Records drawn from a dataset
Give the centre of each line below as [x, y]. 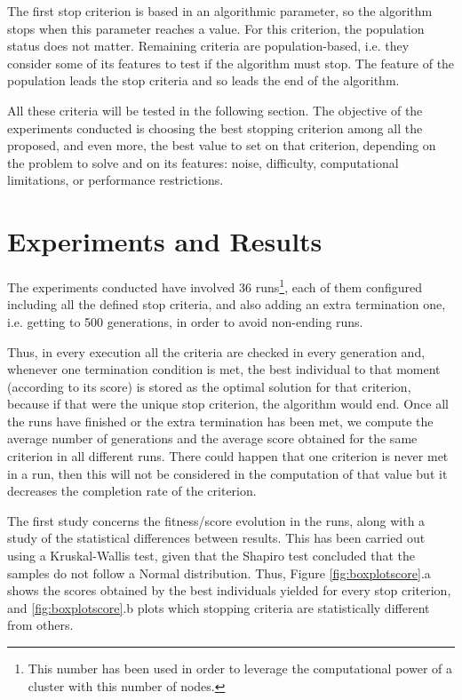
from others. [40, 625]
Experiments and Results [165, 241]
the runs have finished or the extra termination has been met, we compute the [220, 421]
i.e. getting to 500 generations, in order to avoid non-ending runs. [185, 321]
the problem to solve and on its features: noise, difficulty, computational [203, 162]
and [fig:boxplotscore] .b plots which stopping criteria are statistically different [219, 607]
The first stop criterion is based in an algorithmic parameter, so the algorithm [220, 11]
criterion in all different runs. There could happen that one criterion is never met [228, 456]
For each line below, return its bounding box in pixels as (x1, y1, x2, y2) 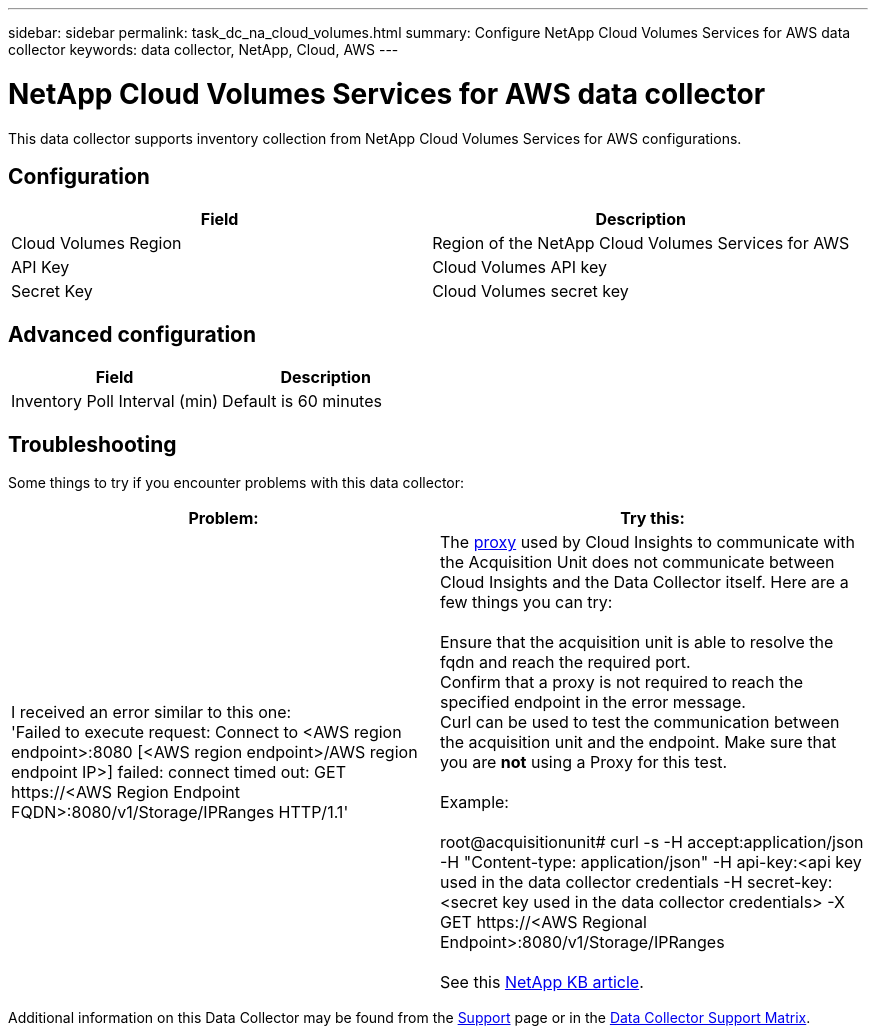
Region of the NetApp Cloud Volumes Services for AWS (432, 233, 850, 254)
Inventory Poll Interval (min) (11, 391, 219, 412)
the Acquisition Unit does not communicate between (440, 552, 835, 573)
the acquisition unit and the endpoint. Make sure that (440, 732, 837, 753)
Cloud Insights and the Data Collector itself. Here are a (440, 572, 849, 593)
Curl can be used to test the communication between (440, 712, 840, 733)
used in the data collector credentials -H (440, 872, 743, 893)
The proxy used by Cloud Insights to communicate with (440, 532, 856, 553)
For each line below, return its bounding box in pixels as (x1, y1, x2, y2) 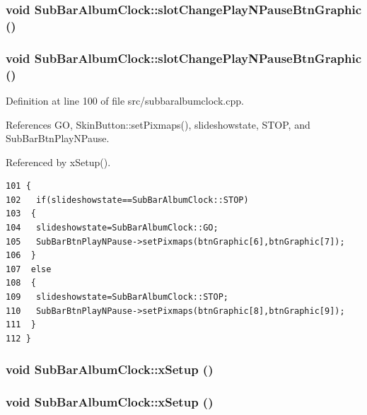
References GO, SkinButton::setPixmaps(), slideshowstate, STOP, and (6, 117, 310, 131)
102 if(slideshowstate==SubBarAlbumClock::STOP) (6, 194, 249, 205)
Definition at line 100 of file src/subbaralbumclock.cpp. (6, 93, 244, 107)
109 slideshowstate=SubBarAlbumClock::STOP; (6, 292, 228, 303)
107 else (6, 264, 52, 274)
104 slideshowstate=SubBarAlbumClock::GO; (6, 223, 219, 233)
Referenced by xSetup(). (6, 154, 111, 169)
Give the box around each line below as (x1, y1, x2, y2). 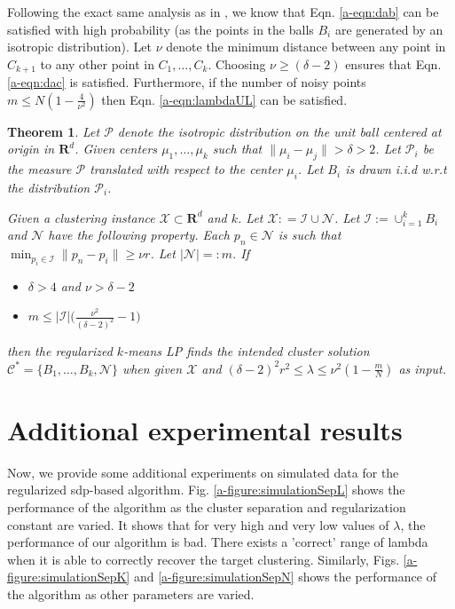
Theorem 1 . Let (7, 122, 100, 140)
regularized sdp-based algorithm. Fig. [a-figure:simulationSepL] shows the (7, 480, 405, 499)
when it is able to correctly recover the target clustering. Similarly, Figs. (7, 550, 400, 568)
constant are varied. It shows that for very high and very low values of (7, 515, 389, 534)
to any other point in (40, 54, 154, 73)
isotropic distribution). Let (7, 37, 153, 56)
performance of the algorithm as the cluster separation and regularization (7, 497, 406, 516)
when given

▶ Problem requirements: Could you restate every record above word for word, dropping the pictures?

▶ Response to this exercise:
Give the centre of each line below as [x, y]. 
from others. [40, 625]
Experiments and Results [165, 241]
the runs have finished or the extra termination has been met, we compute the [220, 421]
i.e. getting to 500 generations, in order to avoid non-ending runs. [185, 321]
the problem to solve and on its features: noise, difficulty, computational [203, 162]
and [fig:boxplotscore] .b plots which stopping criteria are statistically different [219, 607]
The first stop criterion is based in an algorithmic parameter, so the algorithm [220, 11]
criterion in all different runs. There could happen that one criterion is never met [228, 456]
For each line below, return its bounding box in pixels as (x1, y1, x2, y2) 
Region of the NetApp Cloud Volumes Services for AWS (432, 233, 850, 254)
Inventory Poll Interval (min) (11, 391, 219, 412)
the Acquisition Unit does not communicate between (440, 552, 835, 573)
the acquisition unit and the endpoint. Make sure that (440, 732, 837, 753)
Cloud Insights and the Data Collector itself. Here are a (440, 572, 849, 593)
Curl can be used to test the communication between (440, 712, 840, 733)
used in the data collector credentials -H (440, 872, 743, 893)
The proxy used by Cloud Insights to communicate with (440, 532, 856, 553)
For each line below, return its bounding box in pixels as (x1, y1, x2, y2) 
References GO, SkinButton::setPixmaps(), slideshowstate, STOP, and (6, 117, 310, 131)
102 if(slideshowstate==SubBarAlbumClock::STOP) (6, 194, 249, 205)
Definition at line 100 of file src/subbaralbumclock.cpp. (6, 93, 244, 107)
109 slideshowstate=SubBarAlbumClock::STOP; (6, 292, 228, 303)
107 else (6, 264, 52, 274)
104 slideshowstate=SubBarAlbumClock::GO; (6, 223, 219, 233)
Referenced by xSetup(). (6, 154, 111, 169)
Give the box around each line below as (x1, y1, x2, y2). 
Theorem 1 . Let (7, 122, 100, 140)
regularized sdp-based algorithm. Fig. [a-figure:simulationSepL] shows the (7, 480, 405, 499)
when it is able to correctly recover the target clustering. Similarly, Figs. (7, 550, 400, 568)
constant are varied. It shows that for very high and very low values of (7, 515, 389, 534)
to any other point in (40, 54, 154, 73)
isotropic distribution). Let (7, 37, 153, 56)
performance of the algorithm as the cluster separation and regularization (7, 497, 406, 516)
when given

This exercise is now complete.